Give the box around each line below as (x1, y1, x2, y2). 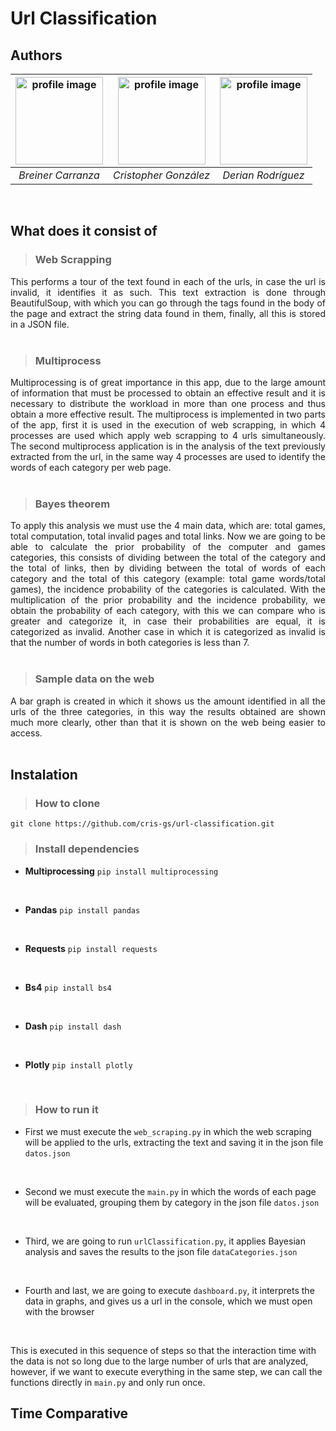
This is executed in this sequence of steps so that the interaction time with (10, 1344, 317, 1356)
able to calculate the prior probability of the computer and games (10, 541, 326, 553)
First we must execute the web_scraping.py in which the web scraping (24, 1125, 312, 1137)
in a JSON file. (10, 318, 70, 330)
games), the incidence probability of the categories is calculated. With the (10, 583, 326, 596)
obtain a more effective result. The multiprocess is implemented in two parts (10, 408, 326, 420)
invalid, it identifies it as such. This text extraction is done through (10, 286, 326, 298)
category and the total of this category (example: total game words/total (10, 573, 326, 585)
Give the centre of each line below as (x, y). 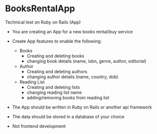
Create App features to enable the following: (57, 41)
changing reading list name (54, 92)
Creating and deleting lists (53, 87)
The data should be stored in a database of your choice (68, 116)
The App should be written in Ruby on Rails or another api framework (82, 107)
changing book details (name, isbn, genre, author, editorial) (87, 61)
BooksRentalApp (40, 9)
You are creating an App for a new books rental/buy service (73, 31)
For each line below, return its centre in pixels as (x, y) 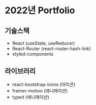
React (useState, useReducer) (43, 43)
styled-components (33, 54)
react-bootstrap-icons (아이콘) (44, 84)
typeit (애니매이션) (30, 97)
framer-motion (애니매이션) (40, 91)
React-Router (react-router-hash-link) (52, 48)
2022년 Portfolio (40, 10)
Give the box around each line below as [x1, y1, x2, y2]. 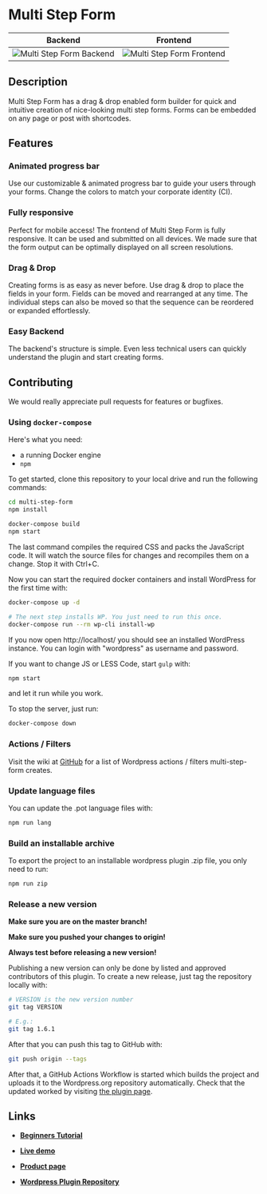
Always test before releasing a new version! [8, 948, 157, 957]
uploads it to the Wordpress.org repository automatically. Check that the [8, 1077, 245, 1088]
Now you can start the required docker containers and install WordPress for [8, 574, 257, 584]
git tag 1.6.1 [8, 1025, 56, 1033]
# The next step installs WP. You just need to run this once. [8, 613, 223, 621]
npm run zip [8, 880, 48, 888]
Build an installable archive [8, 838, 115, 849]
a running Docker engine [19, 450, 101, 460]
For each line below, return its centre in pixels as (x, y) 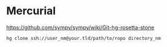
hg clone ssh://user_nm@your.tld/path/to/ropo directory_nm (84, 38)
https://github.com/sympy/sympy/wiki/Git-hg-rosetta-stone (80, 27)
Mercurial (31, 11)
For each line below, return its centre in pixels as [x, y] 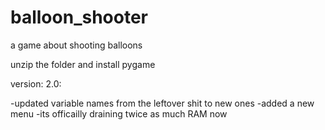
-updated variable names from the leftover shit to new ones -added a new [162, 103]
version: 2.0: [36, 83]
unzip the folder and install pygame [83, 64]
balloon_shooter [79, 17]
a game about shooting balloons [76, 45]
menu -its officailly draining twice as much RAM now [119, 113]
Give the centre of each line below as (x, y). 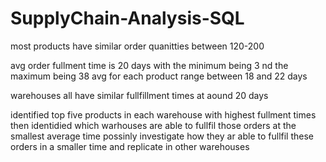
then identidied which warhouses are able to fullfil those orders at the (153, 125)
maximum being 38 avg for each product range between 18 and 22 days (159, 76)
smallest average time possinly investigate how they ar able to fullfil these (162, 136)
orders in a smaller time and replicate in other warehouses (130, 146)
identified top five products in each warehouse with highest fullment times (163, 114)
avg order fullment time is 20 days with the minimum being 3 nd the (149, 65)
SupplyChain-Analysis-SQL (127, 18)
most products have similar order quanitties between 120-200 (137, 46)
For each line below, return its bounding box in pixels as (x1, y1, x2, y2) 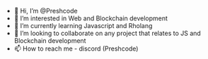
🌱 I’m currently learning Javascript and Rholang (13, 22, 153, 29)
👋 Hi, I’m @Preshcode (13, 7, 78, 15)
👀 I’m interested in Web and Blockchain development (13, 14, 168, 22)
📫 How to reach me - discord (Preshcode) (13, 44, 139, 53)
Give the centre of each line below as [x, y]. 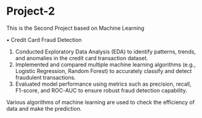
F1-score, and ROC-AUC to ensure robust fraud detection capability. [101, 90]
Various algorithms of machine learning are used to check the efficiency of [100, 102]
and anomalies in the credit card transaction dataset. [82, 58]
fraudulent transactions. [45, 77]
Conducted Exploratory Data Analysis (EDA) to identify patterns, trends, [105, 51]
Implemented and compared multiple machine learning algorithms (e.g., [105, 64]
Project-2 [31, 11]
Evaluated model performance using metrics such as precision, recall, [103, 84]
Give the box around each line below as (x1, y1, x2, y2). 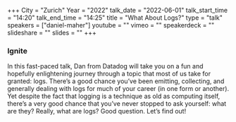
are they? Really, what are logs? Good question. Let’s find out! (7, 107, 187, 116)
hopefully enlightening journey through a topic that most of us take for (7, 70, 211, 78)
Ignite (7, 46, 28, 56)
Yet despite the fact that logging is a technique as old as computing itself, (7, 92, 221, 101)
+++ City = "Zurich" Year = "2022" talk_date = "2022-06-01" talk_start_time (7, 6, 228, 14)
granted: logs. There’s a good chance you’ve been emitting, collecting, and (7, 77, 225, 85)
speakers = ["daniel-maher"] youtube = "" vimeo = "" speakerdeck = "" (7, 21, 215, 29)
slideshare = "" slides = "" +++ (7, 28, 97, 37)
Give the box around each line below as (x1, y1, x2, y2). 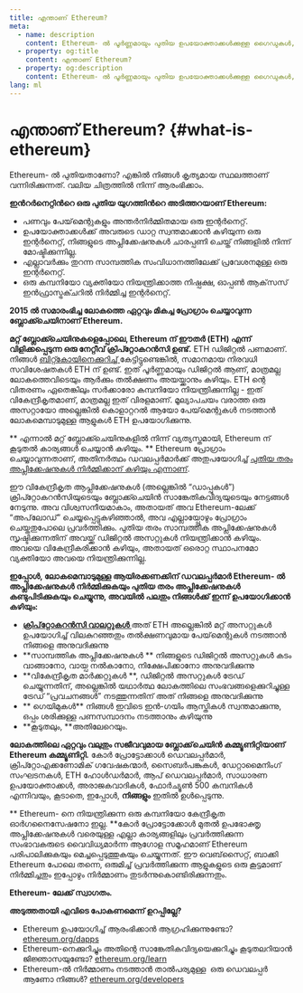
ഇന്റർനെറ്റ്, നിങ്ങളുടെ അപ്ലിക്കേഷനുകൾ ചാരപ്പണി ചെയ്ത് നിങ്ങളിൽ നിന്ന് (22, 236, 291, 247)
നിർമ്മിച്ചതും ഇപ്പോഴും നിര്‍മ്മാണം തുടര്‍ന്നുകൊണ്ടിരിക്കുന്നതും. (9, 869, 227, 880)
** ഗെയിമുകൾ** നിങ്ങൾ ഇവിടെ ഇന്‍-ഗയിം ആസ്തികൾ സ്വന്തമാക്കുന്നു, (22, 700, 282, 711)
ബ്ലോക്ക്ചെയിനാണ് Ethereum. (9, 315, 124, 326)
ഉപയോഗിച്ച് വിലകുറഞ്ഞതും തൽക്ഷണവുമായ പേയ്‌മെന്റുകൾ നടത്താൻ (22, 629, 287, 640)
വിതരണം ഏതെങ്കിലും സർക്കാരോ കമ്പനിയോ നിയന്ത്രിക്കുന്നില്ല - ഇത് (9, 383, 263, 394)
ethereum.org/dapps (22, 933, 99, 944)
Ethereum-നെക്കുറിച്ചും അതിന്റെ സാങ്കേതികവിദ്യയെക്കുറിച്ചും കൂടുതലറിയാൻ (22, 942, 293, 954)
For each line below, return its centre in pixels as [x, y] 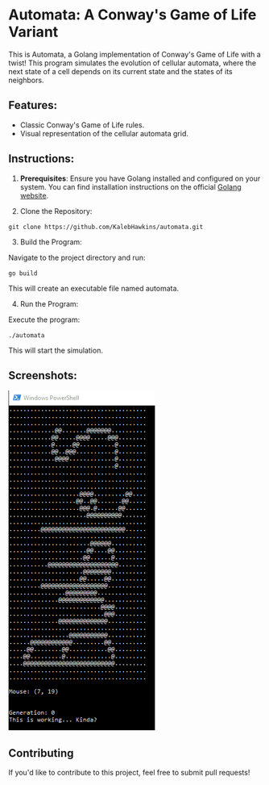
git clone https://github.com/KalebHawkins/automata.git [106, 227]
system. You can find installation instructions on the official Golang [130, 186]
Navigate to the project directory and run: [77, 257]
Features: [33, 105]
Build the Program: [51, 242]
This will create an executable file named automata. [94, 288]
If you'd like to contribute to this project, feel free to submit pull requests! [129, 773]
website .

• _Task objective_
In the listing above, find the line with "version: 2.0: [36, 83]" and the line with "maximum being 38". Set down exactly those lines and everything between them, skipping pictures.

• _Answer to this exercise_
version: 2.0: [36, 83]
unzip the folder and install pygame [83, 64]
balloon_shooter [79, 17]
a game about shooting balloons [76, 45]
menu -its officailly draining twice as much RAM now [119, 113]
Give the centre of each line below as (x, y). 
then identidied which warhouses are able to fullfil those orders at the (153, 125)
maximum being 38 avg for each product range between 18 and 22 days (159, 76)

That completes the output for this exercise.